An exact repetition of the data is required; no picture should appear in it.
[Source material Boundary: Start]
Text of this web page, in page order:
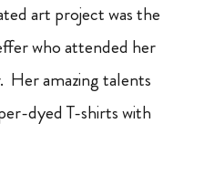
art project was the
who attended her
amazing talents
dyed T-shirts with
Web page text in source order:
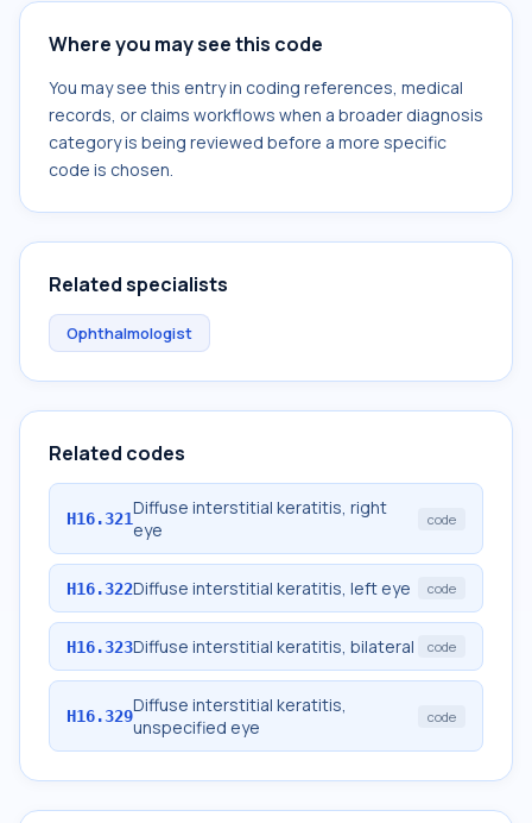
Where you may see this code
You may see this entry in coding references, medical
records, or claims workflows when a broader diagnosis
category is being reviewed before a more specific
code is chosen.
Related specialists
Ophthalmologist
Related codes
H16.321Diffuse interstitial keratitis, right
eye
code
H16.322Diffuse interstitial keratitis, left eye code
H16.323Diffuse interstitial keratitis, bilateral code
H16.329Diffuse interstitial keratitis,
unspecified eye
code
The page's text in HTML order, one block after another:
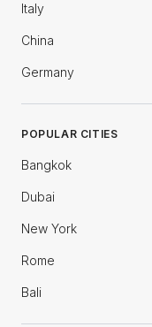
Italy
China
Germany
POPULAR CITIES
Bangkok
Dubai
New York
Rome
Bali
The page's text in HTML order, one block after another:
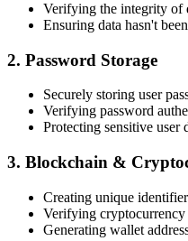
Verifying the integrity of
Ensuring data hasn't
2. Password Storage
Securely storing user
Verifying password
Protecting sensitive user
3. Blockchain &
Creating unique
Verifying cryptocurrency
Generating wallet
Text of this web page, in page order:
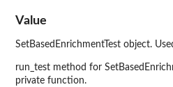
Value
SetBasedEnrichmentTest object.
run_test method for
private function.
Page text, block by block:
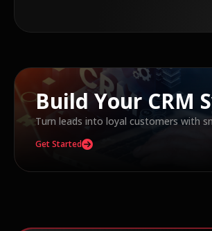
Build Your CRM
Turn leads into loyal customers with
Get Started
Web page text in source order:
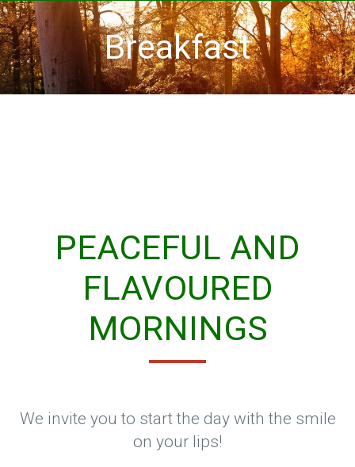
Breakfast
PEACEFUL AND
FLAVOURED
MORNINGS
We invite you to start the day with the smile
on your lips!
[Source material Boundary: End]
▶ Answer box:
Text of this web page, in page order:
art project was the
who attended her
amazing talents
dyed T-shirts with
Web page text in source order:
Where you may see this code
You may see this entry in coding references, medical
records, or claims workflows when a broader diagnosis
category is being reviewed before a more specific
code is chosen.
Related specialists
Ophthalmologist
Related codes
H16.321Diffuse interstitial keratitis, right
eye
code
H16.322Diffuse interstitial keratitis, left eye code
H16.323Diffuse interstitial keratitis, bilateral code
H16.329Diffuse interstitial keratitis,
unspecified eye
code
The page's text in HTML order, one block after another:
Italy
China
Germany
POPULAR CITIES
Bangkok
Dubai
New York
Rome
Bali
The page's text in HTML order, one block after another:
Verifying the integrity of
Ensuring data hasn't
2. Password Storage
Securely storing user
Verifying password
Protecting sensitive user
3. Blockchain &
Creating unique
Verifying cryptocurrency
Generating wallet
Text of this web page, in page order:
Value
SetBasedEnrichmentTest object.
run_test method for
private function.
Page text, block by block:
Build Your CRM
Turn leads into loyal customers with
Get Started
Web page text in source order:
Breakfast
PEACEFUL AND
FLAVOURED
MORNINGS
We invite you to start the day with the smile
on your lips!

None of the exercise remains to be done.